Por um lado, a avaliação do governo Bolsonaro e do seu titular é a pior já registrada ao final dos primeiros seis meses de mandato de qualquer presidente da República pós ditadura civil-militar, inclusive com a maioria dos eleitores condenando os procedimentos do ministro Moro quando juiz. Por outro lado, a maioria manifesta-se favorável à Operação Lava Jato e à prisão do ex-presidente Lula da Silva e contrária à demissão de Moro, mesmo considerando que seus atos foram irregulares e que suas decisões devem ser revistas, o que, a princípio, revelaria uma flagrante contradição por parte do eleitorado ou a fragilidade das alternativas políticas disponibilizadas aos eleitores.
É fato que os eleitores estão divididos. Repete-se a histórica divisão da sociedade brasileira em 3/3, tal como aconteceu nos anos anteriores a 2002, data da primeira eleição de Lula. Até aquele ano, 1/3 aprovava o PT e a candidatura de Lula, 1/3 era contrário ao PT e a Lula e o 1/3 restante não se posicionava. Hoje, 1/3 aprova o governo Bolsonaro (33%), 1/3 o desaprova (33%) e 1/3 nem o aprova e nem o desaprova (31%).

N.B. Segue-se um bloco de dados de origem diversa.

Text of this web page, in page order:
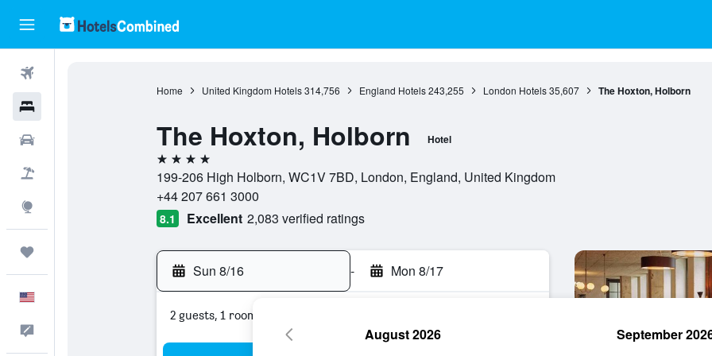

A deterioração da avaliação do governo Bolsonaro e da pessoa do Presidente da República é flagrante. Comparativamente à pesquisa realizada há três meses, a reprovação do governo federal aumentou em todo o país, inclusive nas regiões Centro-Oeste e Sul nas quais a aprovação, ainda que continue a superar a desaprovação, também diminuiu. Na região Sul, onde Bolsonaro obteve 68% dos votos válidos, hoje são apenas 39% os que classificam o seu governo como ótimo ou bom. Na região Sudeste, onde conquistou 65,4% dos votos válidos, os frustrados com o seu governo somam 59%.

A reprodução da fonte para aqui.